ImagePullBackOff of nvidia-driver-daemonset-* pods

1
2
3
4
$ oc describe pods -l app=nvidia-driver-daemonset  | grep image
  Normal   Pulling         116s (x4 over 3m36s)  kubelet, compute-0  Pulling image "nvidia/driver:440.64.00-rhel8.2"
  Warning  Failed          112s (x4 over 3m31s)  kubelet, compute-0  Failed to pull image "nvidia/driver:440.64.00-rhel8.2": rpc error: code = Unknown desc = Error reading manifest 440.64.00-rhel8.2 in docker.io/nvidia/driver: manifest unknown: manifest unknown
  Normal   BackOff         86s (x6 over 3m31s)   kubelet, compute-0  Back-off pulling image "nvidia/driver:440.64.00-rhel8.2"

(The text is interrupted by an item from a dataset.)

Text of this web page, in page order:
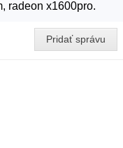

Double check if the image is available:

1
2
3
4
5
6
7
8
9
$ curl -s https://registry.hub.docker.com/v1/repositories/nvidia/driver/tags | jq -r ' .[] | .name' | grep rhel8
418.87.01--rhel8
418.87.01-4.18.0-80.11.2.el8_0.x86_64-rhel8
418.87.01-rhel8
440.33.01-1.0.0-custom-rhel8
440.33.01-4.18.0-80.11.2.el8_0.x86_64-rhel8
440.33.01-rhel8
440.64.00-1.0.0-custom-rhel8
440.64.00-1.0.0-rhel8

Image is missing

How the GPU operator build the Image tag: 1) All fields of clusterpolicy.spec.driver 2) OS Version of the node in case of OpenShift it use the node labels feature.node.kubernetes.io/system-os_release.VERSION_ID and feature.node.kubernetes.io/system-os_release.ID Source If you like to check the node labels please run: oc get nodes -L feature.node.kubernetes.io/system-os_release.VERSION_ID -L feature.node.kubernetes.io/system-os_release.ID

Solution use a local image copy with matching tag

Create local image copy with matching tag:

1
2
3
4
oc -n gpu-operator-resources import-image \
  nvidia-driver:440.64.00-rhel8.2 \
  --from=docker.io/nvidia/driver:440.64.00-rhcos4.5 \
  --reference-policy=local --confirm

Update the clusterpolicy/cluster-policy oc edit clusterpolicy/cluster-policy to

1
2
3
4
5
6
7
spec:
...
  driver:
    image: nvidia-driver
    repository: image-registry.openshift-image-registry.svc:5000/gpu-operator-resources
    version: 440.64.00
...

Error: Unable to find a match: kernel-headers-4.18.0-193.23.1.el8_2.x86_64 kernel-devel-4.18.0-193.23.1.el8_2.x86_64

The package kernel-headers-4.18.0-193.23.1.el8_2.x86_64 is only available in repo: * rhocp-4.5-for-rhel-8-x86_64-rpms * rhocp-4.3-for-rhel-8-x86_64-rpms

rhocp-4.5-for-rhel-8-x86_64-rpms

Try to install by hand:

1
2
3
4
5
6
7
8
$ oc debug nvidia-driver-daemonset-95bfc
Starting pod/nvidia-driver-daemonset-95bfc-debug, command was: nvidia-driver init
Pod IP: 10.131.0.24
If you don't see a command prompt, try pressing enter.
sh-4.4# dnf -q -y install kernel-headers-4.18.0-193.23.1.el8_2.x86_64 kernel-devel-4.18.0-193.23.1.el8_2.x86_64
Error: Unable to find a match: kernel-headers-4.18.0-193.23.1.el8_2.x86_64 kernel-devel-4.18.0-193.23.1.el8_2.x86_64
sh-4.4# dnf install --enablerepo=rhocp-4.5-for-rhel-8-x86_64-rpms -q -y kernel-headers-4.18.0-193.23.1.el8_2.x86_64 kernel-devel-4.18.0-193.23.1.el8_2.x86_6
sh-4.4#
Adding --enablerepo=rhocp-4.5-for-rhel-8-x86_64-rpms solve the problem, let's patch the driver image.

Patching driver image

Fork the repo https://gitlab.com/nvidia/container-images/driver

Warning

This is the upstream version and will be different from the product. Might be hard to get it running.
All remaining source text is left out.